Mario era un giovane biondo, slanciato e sottile; somigliava la madre, che era inglese. Studioso, serio, di carattere mite, e nella mitezza forte, egli era assai stimato da tutti e specialmente dall’ingegnere Pardi, che gli voleva bene come a un figliolo. Egli aveva seguiti gli studi, dal Ginnasio fino all’Università, senza lasciare la famiglia, andando il mattino per tornare la sera, ogni giorno, alla vicina città.


Tratto da "Ulrica".

Anna Vertua Gentile, nata a Dongo il 30 maggio 1845, incominciò a scrivere nel 1868. Il suo primo lavoro conosciuto, firmato come Annetta Vertua, è Letture educative per fanciulle. Sposò Iginio Gentile, docente di Storia antica dell'Università di Pavia; dopo la nascita del figlio Marco Tullio, tra il 1874 e il 1893 (anno della morte del marito), scrisse una serie di racconti e opere teatrali brevi per bambini che venivano recitate nei salotti di casa o interpretate con burattini.
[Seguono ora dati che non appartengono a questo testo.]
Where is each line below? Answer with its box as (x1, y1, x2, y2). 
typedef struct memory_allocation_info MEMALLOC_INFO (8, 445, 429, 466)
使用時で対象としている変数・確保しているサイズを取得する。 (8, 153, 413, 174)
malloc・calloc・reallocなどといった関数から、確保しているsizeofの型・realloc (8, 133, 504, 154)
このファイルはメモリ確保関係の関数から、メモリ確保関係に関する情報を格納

Divenuta scrittrice di professione dopo la morte del marito (seguita, nel 1912, da quella del figlio) ebbe una produzione feconda: fino al 1901 pubblicò oltre 150 titoli tra romanzi, soprattutto d'amore, novelle, scritti educativi e manuali di condotta quali Come devo comportarmi, L'arte di farsi amare dal marito, Per la mamma educatrice. Una delle sue opere, il Romanzo d'una signorina per bene è dedicato alla sorella Antonietta Vertua.
Morì presso l'Istituto Santa Savina a Lodi, dove si ritirò nel 1923.
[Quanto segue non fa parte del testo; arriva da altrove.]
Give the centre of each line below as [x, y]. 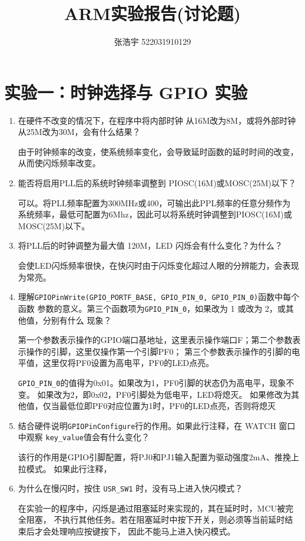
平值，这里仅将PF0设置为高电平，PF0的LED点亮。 [116, 363]
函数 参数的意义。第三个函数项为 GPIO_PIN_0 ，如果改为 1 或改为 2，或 [152, 308]
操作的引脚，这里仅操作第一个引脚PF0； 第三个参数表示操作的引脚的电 [163, 351]
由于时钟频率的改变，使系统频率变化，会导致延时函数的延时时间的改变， [158, 151]
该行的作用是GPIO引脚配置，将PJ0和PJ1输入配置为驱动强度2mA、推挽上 [158, 457]
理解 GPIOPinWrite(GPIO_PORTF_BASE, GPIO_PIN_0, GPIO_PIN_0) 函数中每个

Sulla facciata esterna dell'edificio, in via De Lemene, è stata affissa una targa:
«In questa casa trovò negli ultimi suoi anni asilo - conforto - pace Anna Vertua Gentile, scrittrice insigne che volle fine supremo dell'arte sua il trionfo della bontà, il trionfo della gioventù. Nata a Dongo 1846 morta a Lodi addì 23 11 1926»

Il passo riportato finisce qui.